Since the Peng and Bolte study in 1992, a review of the literature found three additional studies that followed the mainstream research of lexical-to-numeric mapping (Boettcher, 1995; Ness, 1995; Tavana, Kennedy, & Mohebbi, 1997). Of these studies, only the first study supplied a context for subjects. Two methodological considerations might have explained this research trend of context-free lexical-to-numeric mapping. First, it was more straightforward to quantify the meaning of probability expressions in the lexical-to-numeric mapping process than in the numeric-to-lexical mapping process. In the lexical-to-numeric mapping process, researchers typically presented lexical expressions to subjects and asked them to supply numeric equivalents. Once the data were collected, the group mean, median, percentile, or range of each probability expression were calculated. Derived in this way, the estimates (i.e., mean, median, percentile, and range) have been stable over 20 years of research (Mosteller & Youtz, 1990; Reagan et al., 1989), and is well accepted in the field of psychology. On the other hand, the data collected on numeric-to-lexical mapping usually consist of frequencies of verbal restatement or words selection. In order to analyze this type of data, a researcher needs sophisticated quantitative methods. The three studies researching numeric-to-lexical mapping reviewed by Peng and Bolte (1992) all employed more advanced models, than those used by researchers studying the lexical-to-numeric mapping, to unveil the underlying meaning of numeric probabilities (Budescu et al., 1988; Reagan et al., 1989; Wallsten et al., 1986).

The second methodological concern is that embedding probability information within a context is procedurally more complex than the context-free mapping (Clark, 1990). Arguing that the meaning of a probability expression could never be obtained directly but only derived from its use on a particular occasion, Clark (1990) proposed a two-step approach to determining the meaning of an expression. Clark's proposal started with step one–examining the possible uses of the expression and establish how it is interpreted on each occasion. This was to be followed by step two–reconstructing the meaning of the expression from the invariances in these interpretations (1990, p.14). According to Clark's theory, if a probability expression was presented to a subject without any context, she/he had to imagine a more or less concrete situation in which the expression would be used; researchers then had to estimate the numeric probability it would denote in that situation. Since subjects could imagine different situations and therefore yield different numerical equivalents to the same expression, a point- or interval-estimate of that expression was merely an aggregation over a set of unknown situations. Therefore, he suggested that the "no context" condition was really the "unknown context" condition. Clark (1990) further demonstrated, using empirical evidence from psychology literature, that the numeric meanings of probability expressions changed drastically with contexts in which the expressions were embedded. For example, the word, "frequently" was judged to represent about 75% of the time in the context, "At a recent press conference, Miss Sweden said she felt that in real life men frequently found her attractive." The same word, "frequently" represented about 28% of the time in the context, "The New York Daily News reported that in the U.S.A. during February 1966, commercial passenger planes frequently crashed." It was apparent that the difference between 75% and 28% was due to the context effect. Substantial context effects, due to the severity of the disease symptoms, the familiarity of the intended audience with the issues discussed,etc., on the meanings of probability expressions were also found in the other reviews by Tanur (1990) and Wallsten and Budescu (1990).

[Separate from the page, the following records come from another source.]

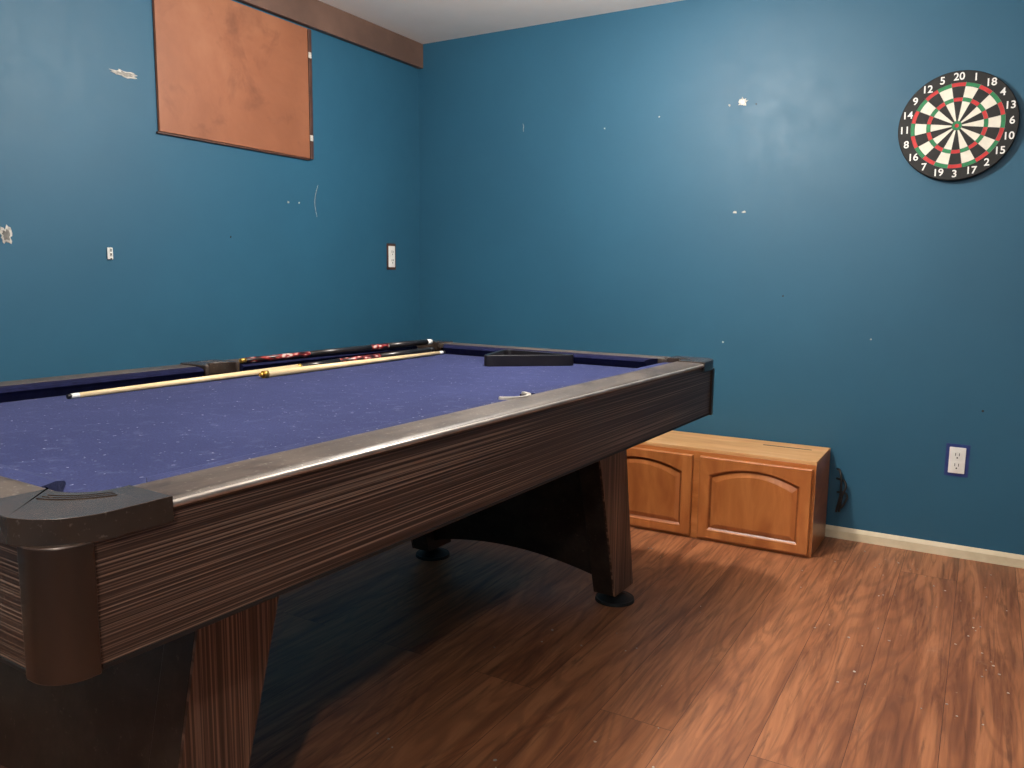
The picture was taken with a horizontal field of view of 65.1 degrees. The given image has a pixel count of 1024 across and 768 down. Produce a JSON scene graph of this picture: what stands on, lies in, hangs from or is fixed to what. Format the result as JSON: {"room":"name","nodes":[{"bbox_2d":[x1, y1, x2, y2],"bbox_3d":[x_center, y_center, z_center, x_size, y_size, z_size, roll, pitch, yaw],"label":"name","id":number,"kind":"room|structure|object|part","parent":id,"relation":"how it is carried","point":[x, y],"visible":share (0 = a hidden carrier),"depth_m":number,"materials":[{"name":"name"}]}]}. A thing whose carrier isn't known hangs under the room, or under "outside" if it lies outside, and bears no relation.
{"room":"game room","nodes":[
{"label":"game room","id":0,"kind":"room"},
{"bbox_2d":[0,0,419,381],"bbox_3d":[-1.871,-0.380,2.232,0.104,2.319,5.399,5,9,30],"label":"wall","id":1,"kind":"structure","parent":0,"point":[86,170],"depth_m":3.08,"materials":[{"name":"blue paint"}]},
{"bbox_2d":[107,247,112,259],"bbox_3d":[-1.433,-0.466,2.862,0.009,0.042,0.020,5,9,30],"label":"electrical outlet","id":2,"kind":"object","parent":1,"relation":"attached to","point":[109,250],"visible":1,"depth_m":2.86,"materials":[{"name":"white plastic"}]},
{"bbox_2d":[152,0,309,159],"bbox_3d":[-1.117,-1.258,3.280,0.013,0.571,0.783,5,9,30],"label":"plywood","id":3,"kind":"object","parent":1,"relation":"attached to","point":[231,72],"depth_m":3.24,"materials":[{"name":"brown wood"}]},
{"bbox_3d":[-1.122,-0.979,3.318,0.010,0.007,0.783,5,9,30],"label":"lower edge","id":4,"kind":"part","parent":3,"relation":"part of","materials":[{"name":"brown wood"}]},
{"bbox_2d":[307,29,313,159],"bbox_3d":[-0.912,-1.305,3.623,0.015,0.565,0.019,5,9,30],"label":"hinge strip","id":5,"kind":"object","parent":1,"relation":"attached to","point":[308,30],"visible":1,"depth_m":3.62,"materials":[{"name":"brown wood"}]},
{"bbox_2d":[235,0,422,68],"bbox_3d":[-1.804,-1.462,2.055,0.030,0.125,5.199,5,9,30],"label":"ceiling beam","id":6,"kind":"structure","parent":1,"relation":"attached to","point":[317,15],"depth_m":3.75,"materials":[{"name":"brown wood"}]},
{"bbox_2d":[387,243,395,269],"bbox_3d":[-0.630,-0.668,4.211,0.010,0.136,0.072,5,9,30],"label":"electrical outlet","id":7,"kind":"object","parent":1,"relation":"attached to","point":[391,248],"visible":1,"depth_m":4.21,"materials":[{"name":"white plastic"}]},
{"bbox_3d":[-0.631,-0.668,4.211,0.005,0.110,0.050,5,9,30],"label":"plate","id":8,"kind":"part","parent":7,"relation":"part of","materials":[{"name":"white plastic"}]},
{"bbox_2d":[319,0,681,43],"bbox_3d":[0.085,-1.405,0.940,4.613,0.100,5.399,5,9,30],"label":"ceiling","id":9,"kind":"structure","parent":0,"point":[421,21],"depth_m":3.74,"materials":[{"name":"paint"}]},
{"bbox_2d":[0,526,1023,767],"bbox_3d":[0.058,0.992,1.261,4.613,0.100,5.399,5,9,30],"label":"floor","id":10,"kind":"structure","parent":0,"point":[395,644],"depth_m":2.31,"materials":[{"name":"laminate"}]},
{"bbox_2d":[0,340,714,767],"bbox_3d":[-0.443,0.392,2.191,1.290,0.833,2.261,5,9,32],"label":"pool table","id":11,"kind":"object","parent":10,"relation":"on","point":[151,540],"visible":0.9,"depth_m":1.42,"materials":[{"name":"brown wood"}]},
{"bbox_3d":[-1.016,0.107,1.231,0.984,0.016,0.094,5,9,32],"label":"rail","id":12,"kind":"part","parent":11,"relation":"part of","materials":[{"name":"laminate"}]},
{"bbox_2d":[0,464,65,491],"bbox_3d":[-0.978,0.110,1.292,0.916,0.036,0.048,5,9,32],"label":"cushion","id":13,"kind":"object","parent":11,"relation":"on","point":[35,481],"depth_m":1.07,"materials":[{"name":"blue fabric"}]},
{"bbox_3d":[-0.857,0.520,1.547,0.714,0.580,0.152,5,9,32],"label":"leg panel","id":14,"kind":"part","parent":11,"relation":"part of","materials":[{"name":"black laminate"}]},
{"bbox_3d":[-1.218,0.000,2.018,0.094,0.016,0.920,5,9,32],"label":"rail","id":15,"kind":"part","parent":11,"relation":"part of","materials":[{"name":"fabric"}]},
{"bbox_2d":[0,366,203,402],"bbox_3d":[-1.150,0.014,1.994,0.048,0.036,0.882,5,9,32],"label":"cushion","id":16,"kind":"object","parent":11,"relation":"on","point":[58,388],"depth_m":2.06,"materials":[{"name":"fabric"}]},
{"bbox_3d":[-0.511,0.565,1.369,0.074,0.615,0.295,5,9,32],"label":"leg","id":17,"kind":"part","parent":11,"relation":"part of","materials":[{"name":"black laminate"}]},
{"bbox_3d":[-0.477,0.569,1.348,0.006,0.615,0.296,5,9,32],"label":"leg","id":18,"kind":"part","parent":11,"relation":"part of","materials":[{"name":"laminate"}]},
{"bbox_2d":[66,347,434,398],"bbox_3d":[-0.699,-0.056,2.576,0.027,0.028,1.470,5,9,31],"label":"pool cue","id":19,"kind":"object","parent":11,"relation":"on","point":[256,372],"visible":0.71,"depth_m":2.35,"materials":[{"name":"brown wood"}]},
{"bbox_2d":[146,400,505,481],"bbox_3d":[-0.264,0.098,1.440,0.048,0.036,0.882,5,9,32],"label":"cushion","id":20,"kind":"object","parent":11,"relation":"on","point":[272,452],"depth_m":1.30,"materials":[{"name":"blue fabric"}]},
{"bbox_2d":[240,346,417,371],"bbox_3d":[-0.612,-0.092,2.837,0.048,0.036,0.882,5,9,32],"label":"cushion","id":21,"kind":"object","parent":11,"relation":"on","point":[292,361],"depth_m":2.68,"materials":[{"name":"fabric"}]},
{"bbox_2d":[239,339,432,362],"bbox_3d":[-0.580,-0.122,2.847,0.023,0.023,0.925,6,9,33],"label":"cue butt","id":22,"kind":"object","parent":11,"relation":"on","point":[424,341],"visible":1,"depth_m":2.80,"materials":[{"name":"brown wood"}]},
{"bbox_2d":[258,351,445,377],"bbox_3d":[-0.509,-0.078,2.780,0.021,0.021,0.940,5,9,30],"label":"shaft","id":23,"kind":"object","parent":11,"relation":"on","point":[287,371],"visible":1,"depth_m":2.64,"materials":[{"name":"brown wood"}]},
{"bbox_3d":[0.065,0.040,1.823,0.094,0.016,1.955,5,9,32],"label":"rail","id":24,"kind":"part","parent":11,"relation":"part of","materials":[{"name":"laminate"}]},
{"bbox_3d":[-0.356,0.341,3.058,0.074,0.615,0.319,5,9,32],"label":"leg","id":25,"kind":"part","parent":11,"relation":"part of","materials":[{"name":"black laminate"}]},
{"bbox_3d":[0.103,0.044,1.798,0.008,0.009,1.947,5,9,32],"label":"edge trim","id":26,"kind":"part","parent":11,"relation":"part of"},
{"bbox_3d":[-0.029,0.355,2.846,0.714,0.580,0.152,5,9,32],"label":"leg panel","id":27,"kind":"part","parent":11,"relation":"part of","materials":[{"name":"black laminate"}]},
{"bbox_2d":[484,349,573,365],"bbox_3d":[0.044,-0.087,2.826,0.302,0.038,0.241,5,9,30],"label":"rack","id":28,"kind":"object","parent":11,"relation":"on","point":[506,357],"visible":1,"depth_m":2.79,"materials":[{"name":"black plastic"}]},
{"bbox_2d":[443,344,657,367],"bbox_3d":[0.102,-0.104,2.985,0.916,0.036,0.048,5,9,32],"label":"cushion","id":29,"kind":"object","parent":11,"relation":"on","point":[588,359],"depth_m":2.87,"materials":[{"name":"fabric"}]},
{"bbox_3d":[0.140,-0.122,3.043,0.984,0.016,0.094,5,9,32],"label":"rail","id":30,"kind":"part","parent":11,"relation":"part of","materials":[{"name":"laminate"}]},
{"bbox_3d":[0.302,0.404,2.646,0.074,0.615,0.319,5,9,32],"label":"leg","id":31,"kind":"part","parent":11,"relation":"part of","materials":[{"name":"black laminate"}]},
{"bbox_2d":[529,362,671,394],"bbox_3d":[0.273,-0.008,2.283,0.048,0.036,0.882,5,9,32],"label":"cushion","id":32,"kind":"object","parent":11,"relation":"on","point":[564,386],"depth_m":2.18,"materials":[{"name":"blue fabric"}]},
{"bbox_3d":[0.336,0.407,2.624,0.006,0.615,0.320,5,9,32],"label":"leg","id":33,"kind":"part","parent":11,"relation":"part of","materials":[{"name":"laminate"}]},
{"bbox_2d":[376,548,1021,767],"bbox_3d":[0.848,0.828,2.175,1.792,0.001,2.547,5,9,30],"label":"debris","id":34,"kind":"object","parent":10,"relation":"on","point":[651,548],"visible":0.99,"depth_m":2.34,"materials":[{"name":"paint"}]},
{"bbox_2d":[419,0,1023,554],"bbox_3d":[1.415,-0.494,3.364,4.413,2.319,0.104,5,9,30],"label":"wall","id":35,"kind":"structure","parent":0,"point":[567,231],"depth_m":3.47,"materials":[{"name":"blue paint"}]},
{"bbox_2d":[825,525,1023,568],"bbox_3d":[1.375,0.636,3.468,4.373,0.050,0.012,5,9,30],"label":"baseboard","id":36,"kind":"structure","parent":35,"relation":"attached to","point":[920,545],"depth_m":3.28,"materials":[{"name":"beige wood"}]},
{"bbox_2d":[944,443,970,477],"bbox_3d":[1.771,0.304,3.192,0.084,0.130,0.010,5,9,30],"label":"electrical outlet","id":37,"kind":"object","parent":35,"relation":"attached to","point":[957,456],"visible":1,"depth_m":3.19,"materials":[{"name":"white plastic"}]},
{"bbox_2d":[952,461,960,469],"bbox_3d":[1.769,0.325,3.193,0.031,0.034,0.005,5,9,30],"label":"receptacle","id":38,"kind":"object","parent":37,"relation":"attached to","point":[956,465],"depth_m":3.19,"materials":[{"name":"white plastic"}]},
{"bbox_3d":[1.771,0.304,3.193,0.058,0.105,0.005,5,9,30],"label":"plate","id":39,"kind":"part","parent":37,"relation":"part of","materials":[{"name":"white plastic"}]},
{"bbox_2d":[953,451,961,459],"bbox_3d":[1.770,0.283,3.187,0.031,0.034,0.005,5,9,30],"label":"receptacle","id":40,"kind":"object","parent":37,"relation":"attached to","point":[957,455],"depth_m":3.18,"materials":[{"name":"white plastic"}]},
{"bbox_2d":[898,70,1019,180],"bbox_3d":[1.696,-0.983,3.059,0.415,0.415,0.030,3,8,30],"label":"dartboard","id":41,"kind":"object","parent":35,"relation":"attached to","point":[959,125],"visible":1,"depth_m":3.04,"materials":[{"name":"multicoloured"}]},
{"bbox_2d":[627,430,830,557],"bbox_3d":[0.856,0.448,3.541,0.960,0.393,0.340,5,9,30],"label":"cabinet","id":42,"kind":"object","parent":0,"point":[751,493],"depth_m":3.34,"materials":[{"name":"brown wood"}]},
{"bbox_3d":[0.567,0.455,3.526,0.454,0.348,0.018,5,9,30],"label":"door","id":43,"kind":"part","parent":42,"relation":"part of","materials":[{"name":"brown wood"}]},
{"bbox_3d":[0.864,0.259,3.526,0.960,0.014,0.317,5,9,30],"label":"panel","id":44,"kind":"part","parent":42,"relation":"part of","materials":[{"name":"brown wood"}]},
{"bbox_3d":[0.984,0.492,3.283,0.450,0.348,0.018,5,9,30],"label":"door","id":45,"kind":"part","parent":42,"relation":"part of","materials":[{"name":"brown wood"}]},
{"bbox_2d":[835,468,847,511],"bbox_3d":[1.401,0.454,3.412,0.057,0.190,0.053,5,9,30],"label":"cable","id":46,"kind":"object","parent":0,"point":[841,493],"depth_m":3.40,"materials":[{"name":"black plastic"}]}
]}

Peng and Bolte (1992) investigated prospective teachers' interpretation of numeric probabilities within educationally related statements in terms of 11 commonly used probability expressions. They conducted two pilot studies to develop their instrument. Two context effects were manipulated in their study: the subject's expectation of the real probability of the event and the magnitude of numbers in the fractional restatement (e.g. 36% was restated as either 36 of every 100 or 36000 of every 100000). In their actual study, 188 undergraduates who enrolled in education courses at a large mid-western university were asked to participate in their study. The descriptive frequency analyses of the data were reported in their paper. The 1992 data were further analyzed in this paper to investigate the context effects and the numeric meanings of probability expressions. The same instrument used in the 1992 study was administered to 100 volunteer undergraduates registered in the Spring semester of 1998. The results of this data were compared to the results of the 1992 data in order to extend the limited believability and generalizability of one-time findings (Robinson & Levin, 1997). We hope that findings reported in this paper will address these research questions: (1) what is the effect of the magnitude of numbers in the fractional restatement on the use of probability expressions by prospective teachers? (2) to what degree prospective teachers' expectation of the real probability of the event influenced their use of probability expressions? (3) what numeric meanings can be derived from probability expressions in the numeric-to-lexical mappings within educational contexts? (4) what are the differences in scaled values of probability expressions estimated by the least squares method versus those estimated by the logit modeling? and (5) Any inconsistency in results between the 1992 and the 1998 studies?